What Israel’s Elite Defense Force Unit 8200 Can Teach Security about Diversity

Unit 8200 doesn’t follow a conventional recruiting model. Technical knowledge isn’t a requirement. The unit values traits that emphasize problem-solving and interpersonal skills, and it uses hiring processes that build female leaders.

Over the past few years, alumni of the elite Israeli Defense Forces’ Unit 8200 have become known for founding cybersecurity startups, including the two co-founders of Cybereason, where I work, along with many of my colleagues — both men and women. At 18, I was picked to serve in Unit 8200. The experience sparked my interest in both military intelligence and my current career as a security researcher. 

Surprisingly, despite its notoriety and success, Unit 8200 doesn’t follow a conventional recruiting model. Technical skills aren’t a requirement; the unit values traits that indicate leadership and problem-solving skills, using hiring processes that build women leaders and serve as an example for the private sector to address the current security talent shortage. Here are five best hiring practices from Unit 8200.

Practice 1: When recruiting, look beyond the traditional candidate profile.
Traditionally, when filling entry-level security positions, organizations look for candidates with either IT or computer science backgrounds. Hiring managers want script kiddies and computer gamers to fill those jobs. But hiring people with only these profiles limits the workforce’s diversity. In reality, men outnumber women in computer science degree programs (although not everywhere). In 2015, for instance, women earned 18% of all computer science degrees awarded in the US. That percentage is even lower for women of color, according to the National Center for Education Statistics. Meanwhile, females who like to geek out in their free time and play video games often face harassment and abuse. Ultimately, these situations lead to low numbers of women entering the IT and security fields.

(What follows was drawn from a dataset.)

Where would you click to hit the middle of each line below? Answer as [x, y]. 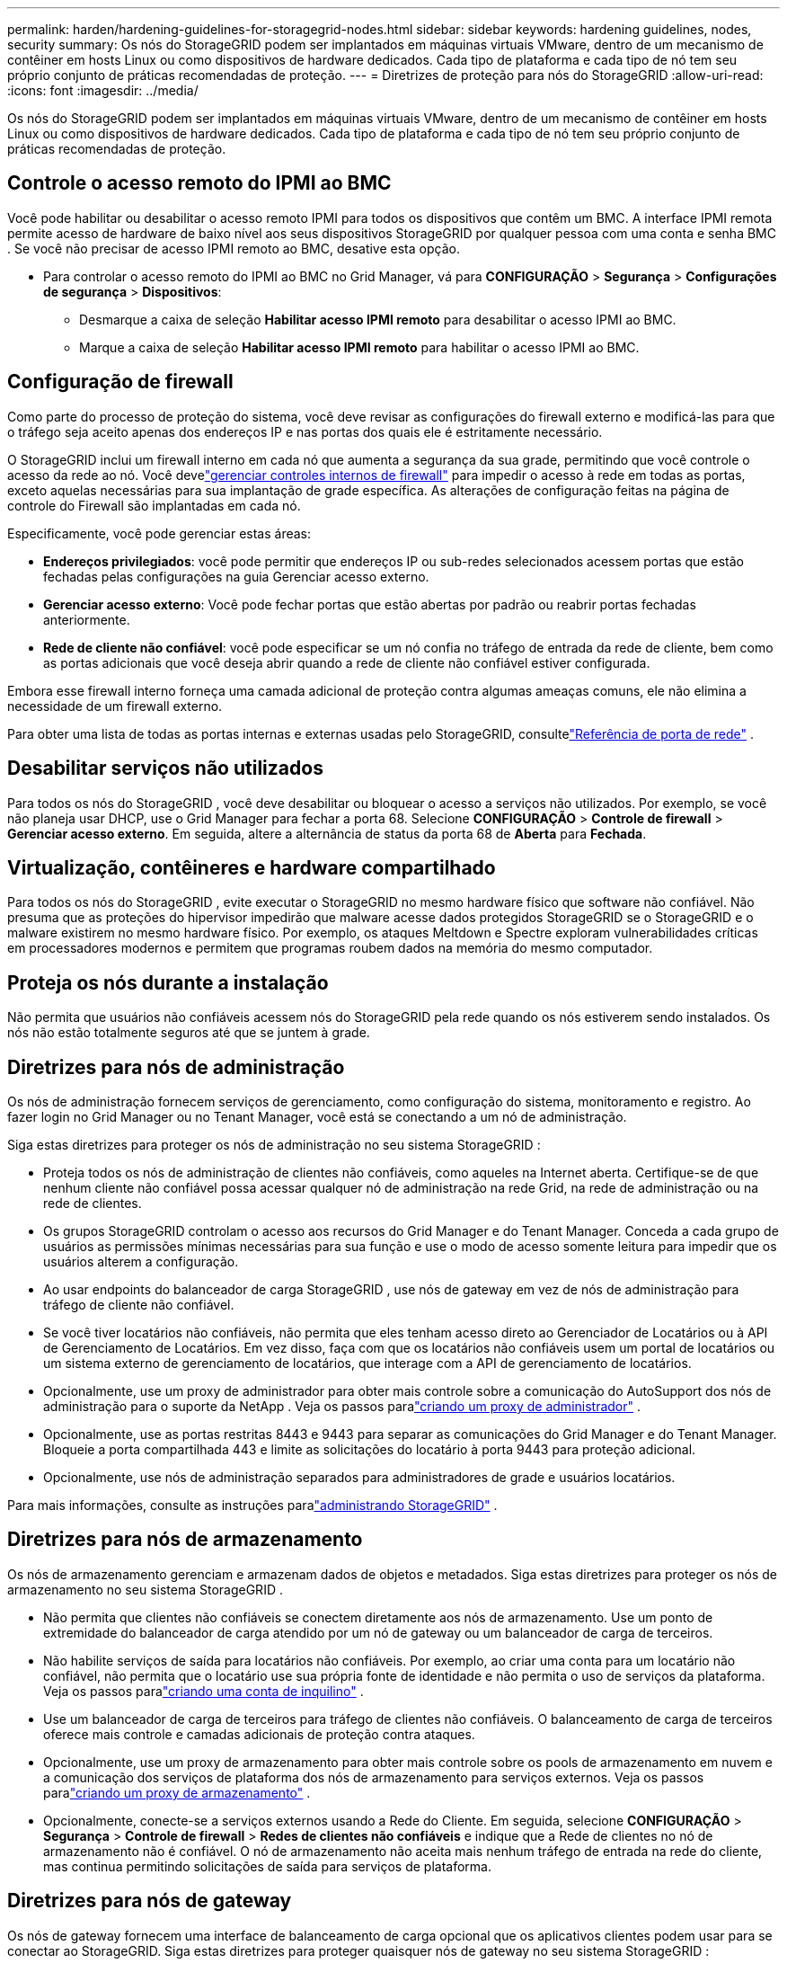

Unit 8200 knows it’s not going to find female candidates by looking for recruits with conventional backgrounds. Instead, candidates with general traits that indicate success in tech fields are sought. These include critical thinking, the ability to learn skills on their own, leadership, problem-solving skills, and good interpersonal skills. As for technical skills, Unit 8200’s leadership assumes those can be acquired later.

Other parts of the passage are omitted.